__WORK INSTRUCTION__:
For the entries below, the result should be an exact transcription of the lines from the one with "Text Directions [5, 190, 54, 201]" up to and including the one with "Greensburg, PA 15601 [15, 166, 103, 177]", and only those.

DATA SHOWN section start

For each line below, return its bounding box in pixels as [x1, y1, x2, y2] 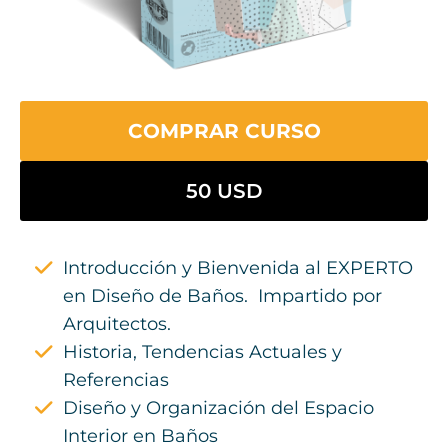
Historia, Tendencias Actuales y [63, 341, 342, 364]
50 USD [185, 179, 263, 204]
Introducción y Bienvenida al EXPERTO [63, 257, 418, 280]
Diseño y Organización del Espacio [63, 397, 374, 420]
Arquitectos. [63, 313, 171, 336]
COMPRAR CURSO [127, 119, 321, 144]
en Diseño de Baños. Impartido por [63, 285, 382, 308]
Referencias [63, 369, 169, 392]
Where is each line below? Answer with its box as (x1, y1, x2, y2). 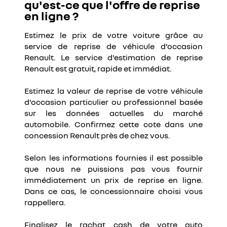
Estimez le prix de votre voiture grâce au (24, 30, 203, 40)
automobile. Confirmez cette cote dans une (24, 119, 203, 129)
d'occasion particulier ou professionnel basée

DATA SHOWN section end
DATA SHOWN section start

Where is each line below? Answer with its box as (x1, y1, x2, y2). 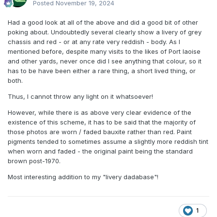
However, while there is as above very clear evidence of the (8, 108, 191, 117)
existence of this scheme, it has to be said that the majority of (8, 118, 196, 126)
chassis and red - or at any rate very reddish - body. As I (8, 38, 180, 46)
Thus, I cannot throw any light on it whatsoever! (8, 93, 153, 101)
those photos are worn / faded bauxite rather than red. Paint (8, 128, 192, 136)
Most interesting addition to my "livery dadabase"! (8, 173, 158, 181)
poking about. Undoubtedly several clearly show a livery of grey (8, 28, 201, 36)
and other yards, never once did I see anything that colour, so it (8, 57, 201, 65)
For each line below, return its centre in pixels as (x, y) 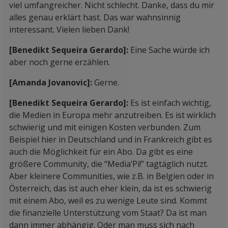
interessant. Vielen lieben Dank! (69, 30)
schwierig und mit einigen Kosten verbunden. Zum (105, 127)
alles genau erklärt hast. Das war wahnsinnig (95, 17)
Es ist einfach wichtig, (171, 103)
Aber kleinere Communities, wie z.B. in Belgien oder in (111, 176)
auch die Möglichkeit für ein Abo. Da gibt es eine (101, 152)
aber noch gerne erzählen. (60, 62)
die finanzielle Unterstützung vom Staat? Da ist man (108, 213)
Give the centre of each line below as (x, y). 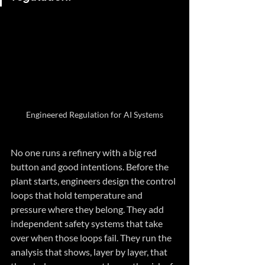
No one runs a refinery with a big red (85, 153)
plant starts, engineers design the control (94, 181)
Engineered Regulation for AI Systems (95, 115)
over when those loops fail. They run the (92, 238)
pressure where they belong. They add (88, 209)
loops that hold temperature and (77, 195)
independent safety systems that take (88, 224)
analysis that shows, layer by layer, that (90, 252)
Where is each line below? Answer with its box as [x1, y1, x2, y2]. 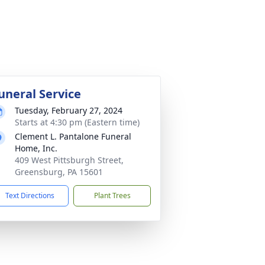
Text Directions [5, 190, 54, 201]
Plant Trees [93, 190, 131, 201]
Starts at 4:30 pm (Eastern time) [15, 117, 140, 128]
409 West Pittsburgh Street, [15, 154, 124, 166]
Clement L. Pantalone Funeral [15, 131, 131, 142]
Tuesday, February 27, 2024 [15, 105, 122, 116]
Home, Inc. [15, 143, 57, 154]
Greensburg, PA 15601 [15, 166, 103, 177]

DATA SHOWN section end
DATA SHOWN section start

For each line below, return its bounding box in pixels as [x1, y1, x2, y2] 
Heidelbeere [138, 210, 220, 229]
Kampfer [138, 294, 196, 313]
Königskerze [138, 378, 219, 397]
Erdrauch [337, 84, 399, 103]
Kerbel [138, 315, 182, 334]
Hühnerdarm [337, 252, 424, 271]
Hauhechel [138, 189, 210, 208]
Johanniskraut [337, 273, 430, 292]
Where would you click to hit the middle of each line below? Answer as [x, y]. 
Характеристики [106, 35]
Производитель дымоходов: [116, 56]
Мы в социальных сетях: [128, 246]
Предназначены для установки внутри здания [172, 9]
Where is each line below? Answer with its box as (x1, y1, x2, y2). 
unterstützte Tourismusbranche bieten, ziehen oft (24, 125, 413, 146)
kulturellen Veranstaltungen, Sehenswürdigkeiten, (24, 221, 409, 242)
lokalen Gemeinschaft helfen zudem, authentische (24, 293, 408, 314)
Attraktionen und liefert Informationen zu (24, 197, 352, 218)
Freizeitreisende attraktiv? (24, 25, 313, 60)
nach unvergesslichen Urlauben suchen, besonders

DATA SHOWN section end

__SOLUTION FOR THIS EXERCISE__:
Text Directions [5, 190, 54, 201]
Plant Trees [93, 190, 131, 201]
Starts at 4:30 pm (Eastern time) [15, 117, 140, 128]
409 West Pittsburgh Street, [15, 154, 124, 166]
Clement L. Pantalone Funeral [15, 131, 131, 142]
Tuesday, February 27, 2024 [15, 105, 122, 116]
Home, Inc. [15, 143, 57, 154]
Greensburg, PA 15601 [15, 166, 103, 177]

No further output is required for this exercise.